15

Apr

2020

Recall – Patient identification software misinterprets specific barcodes

recall, softwareerror

0

Company: Radiometer Medical ApS
Date of Enforcement Report: 4/15/2020
Class II

PRODUCT

ABL800 FLEX, model number/UDI 393-800/0570

In Vitro testing of samples of whole blood for the parameters pH, pO2, pCO2, cK+, cNa+, cCa2+, cCl , cGlu, cLac, cCrea, ctBil, and co-oximetry parameters (ctHb, sO2, and the hemoglobin fractions FO2Hb, FCOHb, FMetHb, FHHb and FHbF).
In vitro testing of samples of expired air for the parameters pO2 and pCO2 In vitro testing of pleura samples for the pH parameter.0693938004 and 393-801/05700693938011.
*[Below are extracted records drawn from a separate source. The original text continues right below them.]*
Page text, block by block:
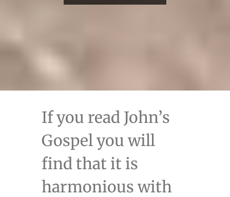
If you read John’s
Gospel you will
find that it is
harmonious with
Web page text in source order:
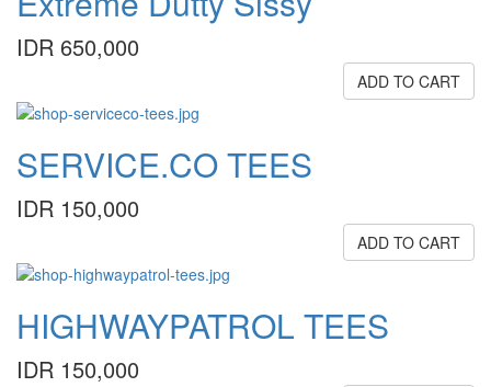
IDR 650,000
ADD TO CART
SERVICE.CO TEES
IDR 150,000
ADD TO CART
HIGHWAYPATROL TEES
IDR 150,000
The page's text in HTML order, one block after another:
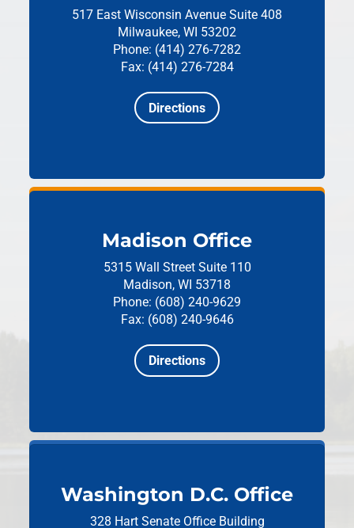
517 East Wisconsin Avenue Suite 408
Milwaukee, WI 53202
Phone: (414) 276-7282
Fax: (414) 276-7284
Directions
Madison Office
5315 Wall Street Suite 110
Madison, WI 53718
Phone: (608) 240-9629
Fax: (608) 240-9646
Directions
Washington D.C. Office
328 Hart Senate Office Building
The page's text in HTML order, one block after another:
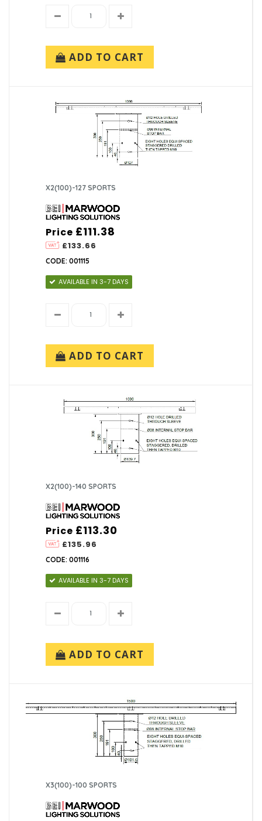
ADD TO CART
X2(100)-127 SPORTS
Price
£133.66
£111.38
CODE: 001115
AVAILABLE IN 3-7 DAYS
ADD TO CART
X2(100)-140 SPORTS
Price
£135.96
£113.30
CODE: 001116
AVAILABLE IN 3-7 DAYS
ADD TO CART
X3(100)-100 SPORTS
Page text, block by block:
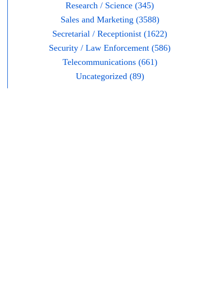
Research / Science (345)
Sales and Marketing (3588)
Secretarial / Receptionist (1622)
Security / Law Enforcement (586)
Telecommunications (661)
Uncategorized (89)
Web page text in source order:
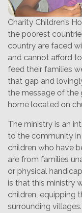
Charity Children’s
the poorest
country are faced
and cannot afford
feed their families
that gap and
the message of the
home located on
The ministry is an
to the community
children who have
are from families
or physical
is that this ministry
children, equipping
surrounding villages.
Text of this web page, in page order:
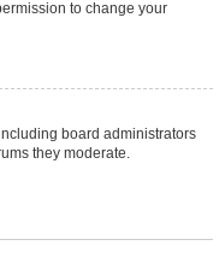
to change your
board administrators
they moderate.
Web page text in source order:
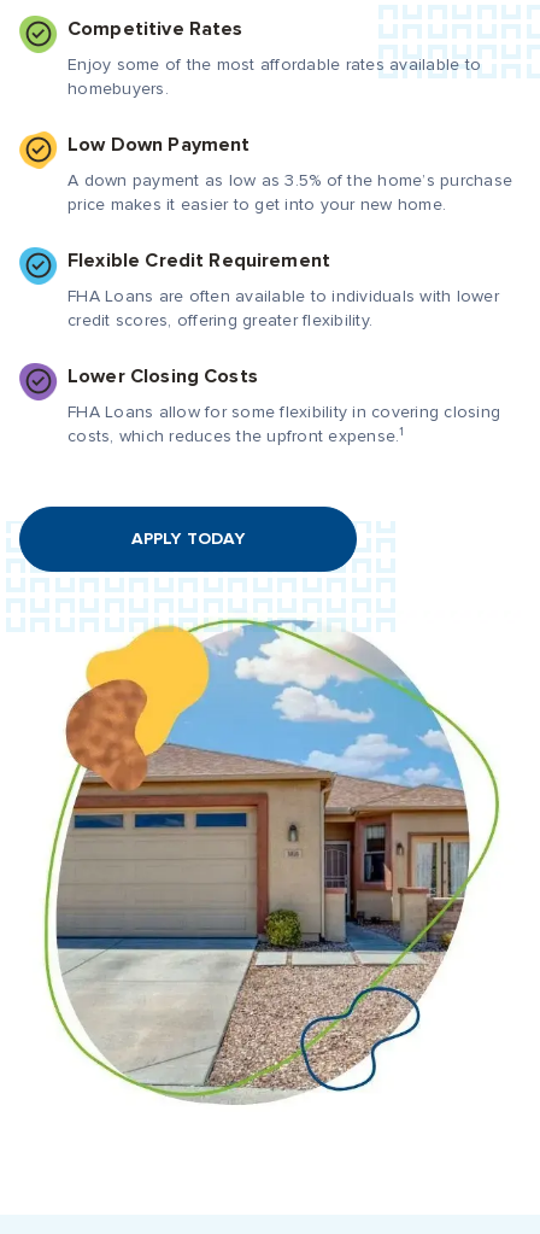
Competitive Rates
Enjoy some of the most affordable rates available to
homebuyers.
Low Down Payment
A down payment as low as 3.5% of the home’s purchase
price makes it easier to get into your new home.
Flexible Credit Requirement
FHA Loans are often available to individuals with lower
credit scores, offering greater flexibility.
Lower Closing Costs
FHA Loans allow for some flexibility in covering closing
costs, which reduces the upfront expense.1
APPLY TODAY
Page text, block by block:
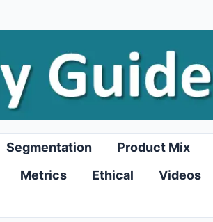
Segmentation
Product Mix
Metrics
Ethical Videos
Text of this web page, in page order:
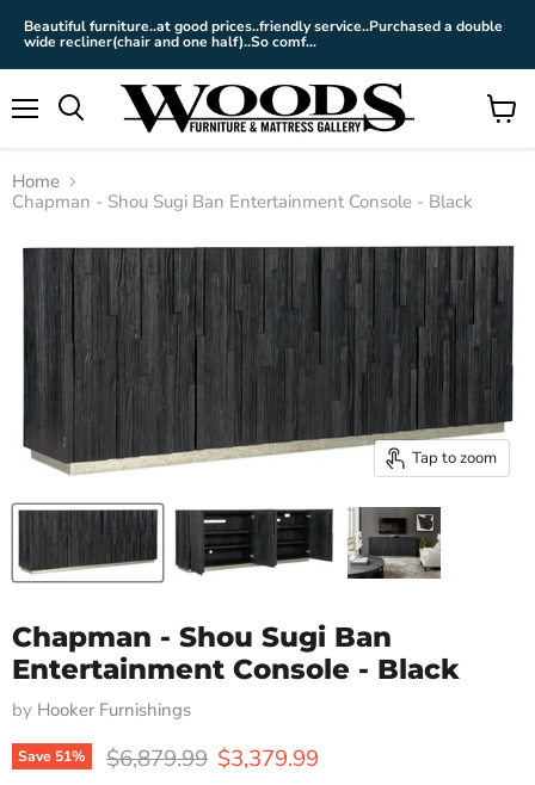
Beautiful furniture..at good prices..friendly service..Purchased a double
wide recliner(chair and one half)..So comf...
View
Home
Chapman - Shou Sugi Ban Entertainment Console - Black
Tap to zoom
Chapman - Shou Sugi Ban
Entertainment Console - Black
by Hooker Furnishings
Save 51% Original price
$6,879.99 Current price
$3,379.99
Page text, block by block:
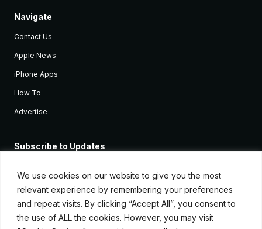
We use cookies on our website to give you the most
relevant experience by remembering your preferences
and repeat visits. By clicking “Accept All”, you consent to
the use of ALL the cookies. However, you may visit
Navigate
Contact Us
Apple News
iPhone Apps
How To
Advertise
Subscribe to Updates
Apple devices.
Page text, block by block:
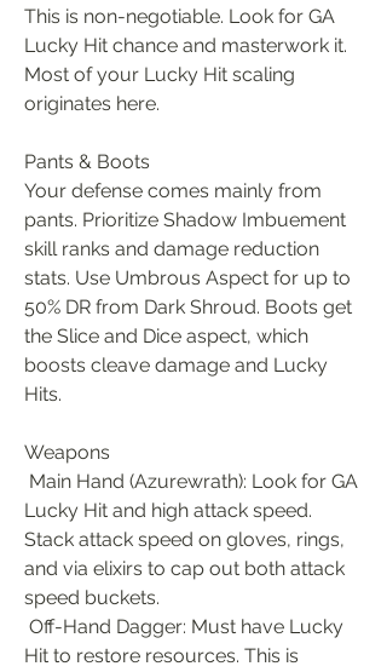
This is non-negotiable. Look for GA
Lucky Hit chance and masterwork it.
Most of your Lucky Hit scaling
originates here.
Pants & Boots
Your defense comes mainly from
pants. Prioritize Shadow Imbuement
skill ranks and damage reduction
stats. Use Umbrous Aspect for up to
50% DR from Dark Shroud. Boots get
the Slice and Dice aspect, which
boosts cleave damage and Lucky
Hits.
Weapons
Main Hand (Azurewrath): Look for GA
Lucky Hit and high attack speed.
Stack attack speed on gloves, rings,
and via elixirs to cap out both attack
speed buckets.
Off-Hand Dagger: Must have Lucky
Hit to restore resources. This is
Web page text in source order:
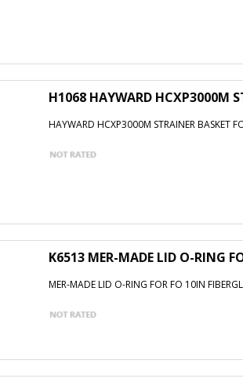
H1068 HAYWARD HCXP3000M
HAYWARD HCXP3000M STRAINER BASKET
K6513 MER-MADE LID O-RING
MER-MADE LID O-RING FOR FO 10IN
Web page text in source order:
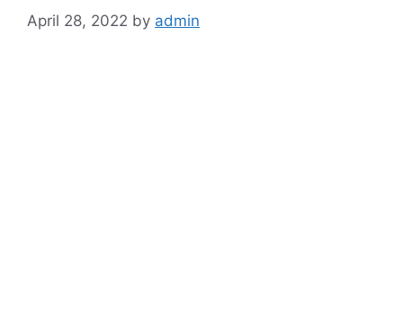
April 28, 2022 by admin
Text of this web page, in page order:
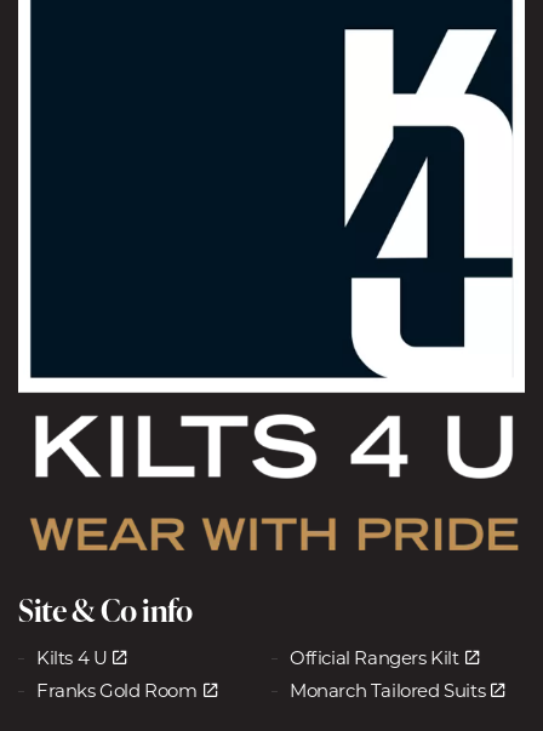
Site & Co info
Kilts 4 U
Official Rangers Kilt
Franks Gold Room
Monarch Tailored Suits
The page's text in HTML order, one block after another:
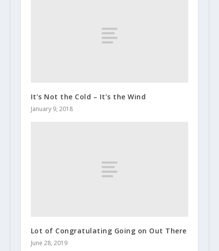
It’s Not the Cold – It’s the Wind
January 9, 2018
Lot of Congratulating Going on Out There
June 28, 2019
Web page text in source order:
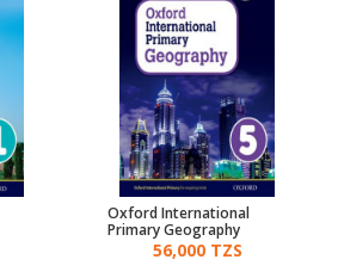
Oxford International
Primary Geography
Students Book 5
56,000 TZS
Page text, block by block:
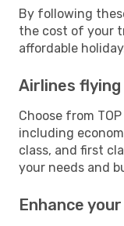
By following
the cost of your
affordable
Airlines
Choose from
including
class, and first
your needs and
Enhance
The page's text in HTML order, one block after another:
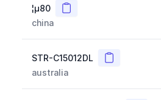
¦µ80 Copy
china
STR-C15012DL Copy
australia
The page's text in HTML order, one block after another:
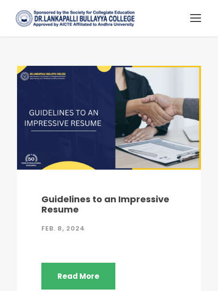
Guidelines to an Impressive
Resume
FEB. 8, 2024
Read More
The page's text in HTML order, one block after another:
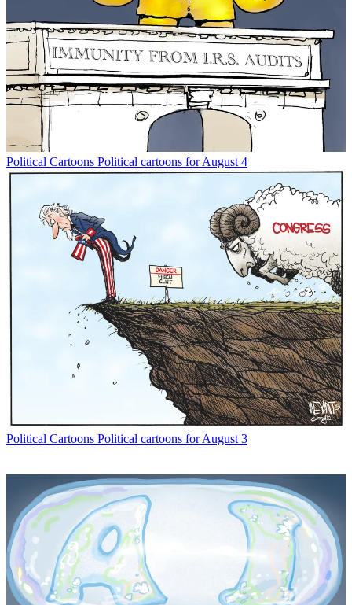
Political Cartoons Political cartoons for August 4
Political Cartoons Political cartoons for August 3
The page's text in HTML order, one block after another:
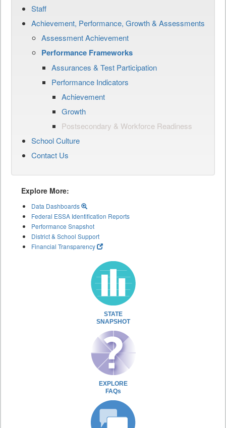
Staff
Achievement, Performance, Growth & Assessments
Assessment Achievement
Performance Frameworks
Assurances & Test Participation
Performance Indicators
Achievement
Growth
Postsecondary & Workforce Readiness
School Culture
Contact Us
Explore More:
Data Dashboards
Federal ESSA Identification Reports
Performance Snapshot
District & School Support
Financial Transparency
STATE
SNAPSHOT
EXPLORE
FAQs
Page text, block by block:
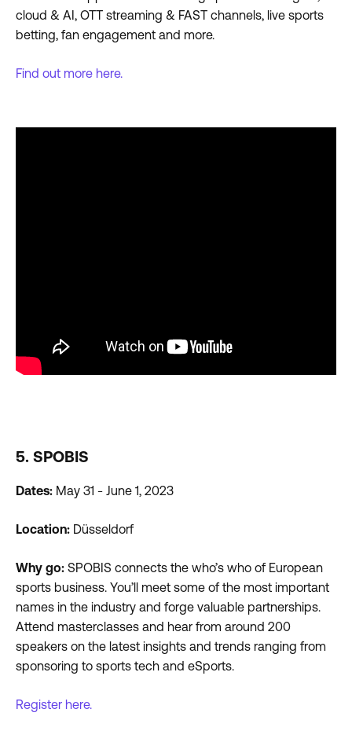
cloud & AI, OTT streaming & FAST channels, live sports
betting, fan engagement and more.
Find out more here.
5. SPOBIS
Dates: May 31 - June 1, 2023
Location: Düsseldorf
Why go: SPOBIS connects the who’s who of European
sports business. You’ll meet some of the most important
names in the industry and forge valuable partnerships.
Attend masterclasses and hear from around 200
speakers on the latest insights and trends ranging from
sponsoring to sports tech and eSports.
Register here.
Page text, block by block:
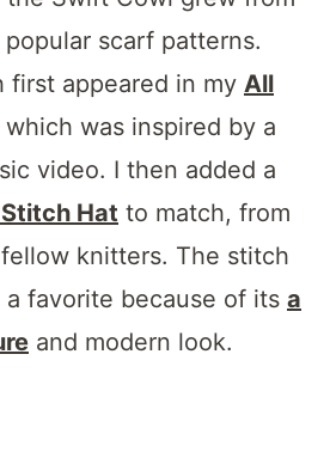
scarf patterns.
first appeared in my All
which was inspired by a
video. I then added a
Hat to match, from
knitters. The stitch
favorite because of its a
and modern look.
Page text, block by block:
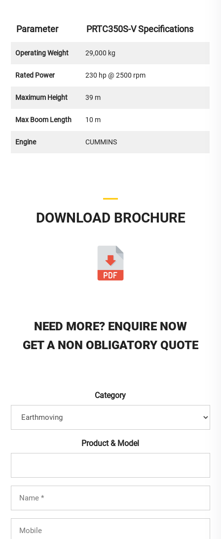
Parameter PRTC350S-V Specifications
Operating Weight 29,000 kg
Rated Power 230 hp @ 2500 rpm
Maximum Height 39 m
Max Boom Length 10 m
Engine CUMMINS
DOWNLOAD BROCHURE
NEED MORE? ENQUIRE NOW
GET A NON OBLIGATORY QUOTE
Category
Product & Model
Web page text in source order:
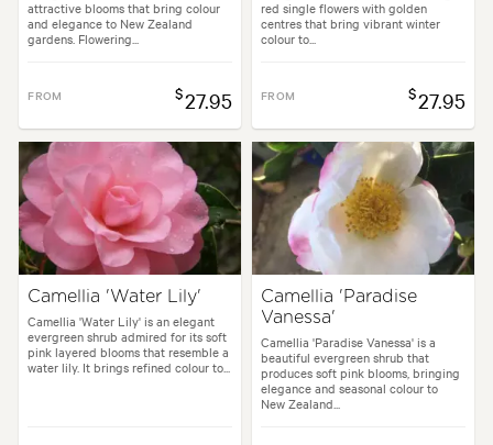
attractive blooms that bring colour
and elegance to New Zealand
gardens. Flowering...
FROM $27.95
red single flowers with golden
centres that bring vibrant winter
colour to...
FROM $27.95
Camellia 'Water Lily'
Camellia 'Water Lily' is an elegant
evergreen shrub admired for its soft
pink layered blooms that resemble a
water lily. It brings refined colour to...
Camellia 'Paradise
Vanessa'
Camellia 'Paradise Vanessa' is a
beautiful evergreen shrub that
produces soft pink blooms, bringing
elegance and seasonal colour to
New Zealand...
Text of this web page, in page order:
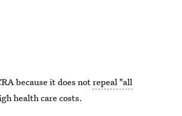
because it does notrepeal "all
health care costs.
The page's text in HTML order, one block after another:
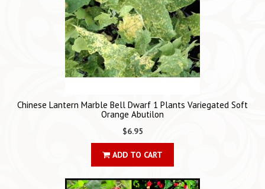
Chinese Lantern Marble Bell Dwarf 1 Plants Variegated Soft
Orange Abutilon
$6.95
ADD TO CART
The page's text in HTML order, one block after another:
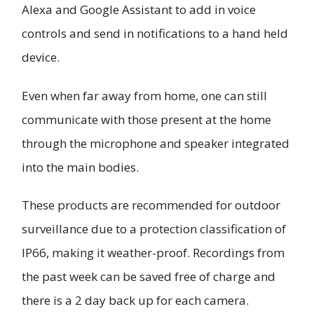
Alexa and Google Assistant to add in voice
controls and send in notifications to a hand held
device.
Even when far away from home, one can still
communicate with those present at the home
through the microphone and speaker integrated
into the main bodies.
These products are recommended for outdoor
surveillance due to a protection classification of
IP66, making it weather-proof. Recordings from
the past week can be saved free of charge and
there is a 2 day back up for each camera.
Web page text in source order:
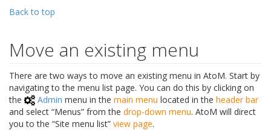
Back to top
Move an existing menu
There are two ways to move an existing menu in AtoM. Start by
navigating to the menu list page. You can do this by clicking on
the
Admin menu in the main menu located in the header bar
and select “Menus” from the drop-down menu. AtoM will direct
you to the “Site menu list” view page.
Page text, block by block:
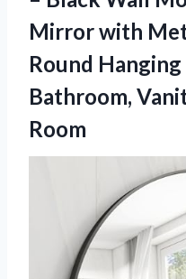
Mirror with
Round
Bathroom,
Room
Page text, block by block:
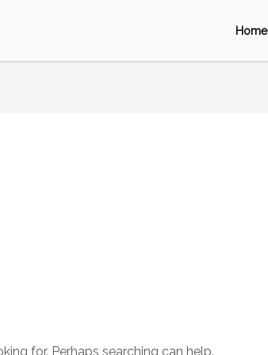
Home
for. Perhaps searching can help.
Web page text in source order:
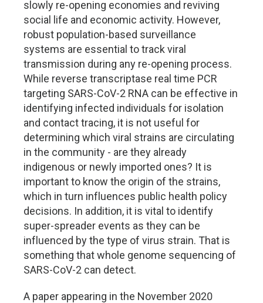
slowly re-opening economies and reviving
social life and economic activity. However,
robust population-based surveillance
systems are essential to track viral
transmission during any re-opening process.
While reverse transcriptase real time PCR
targeting SARS-CoV-2 RNA can be effective in
identifying infected individuals for isolation
and contact tracing, it is not useful for
determining which viral strains are circulating
in the community - are they already
indigenous or newly imported ones? It is
important to know the origin of the strains,
which in turn influences public health policy
decisions. In addition, it is vital to identify
super-spreader events as they can be
influenced by the type of virus strain. That is
something that whole genome sequencing of
SARS-CoV-2 can detect.
A paper appearing in the November 2020
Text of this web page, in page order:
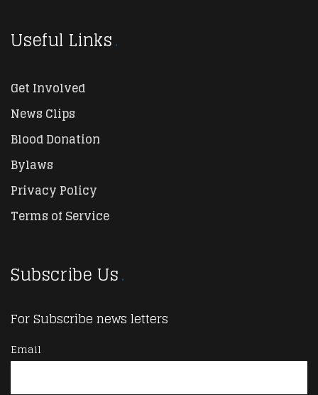
Useful Links
Get Involved
News Clips
Blood Donation
Bylaws
Privacy Policy
Terms of Service
Subscribe Us
For Subscribe news letters
Email
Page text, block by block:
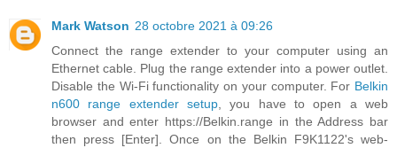
Mark Watson 28 octobre 2021 à 09:26
Connect the range extender to your computer using an
Ethernet cable. Plug the range extender into a power outlet.
Disable the Wi-Fi functionality on your computer. For Belkin
n600 range extender setup , you have to open a web
browser and enter https://Belkin.range in the Address bar
then press [Enter]. Once on the Belkin F9K1122's web-
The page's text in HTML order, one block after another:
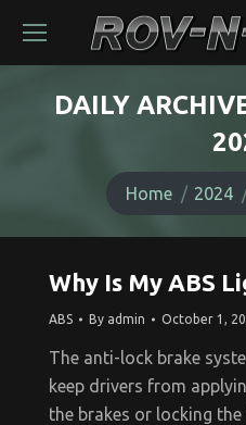
DAILY
You are here:
Home
2024
Why Is My ABS
ABS By admin October 1,
The anti-lock brake
keep drivers from
the brakes or locking
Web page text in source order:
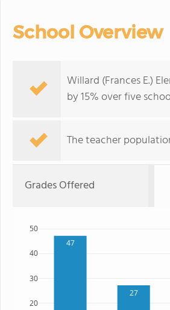
School Overview
Willard (Frances E.)
by 15% over five
The teacher
Grades Offered
47
27
20
30
40
50

Recall Number: Z-1684-2020

REASON

Analyzer’s barcode reader misinterprets the contents of barcode label used for entering patient ID or accession number. The issue is related to barcode types not using a check digit. This could result in patient mixup or loss of sample resulting in delayed medical treatment

RECALLING FIRM/MANUFACTURER

Radiometer Medical ApS on 3/10/2020. Voluntary: Firm Initiated recall is ongoing.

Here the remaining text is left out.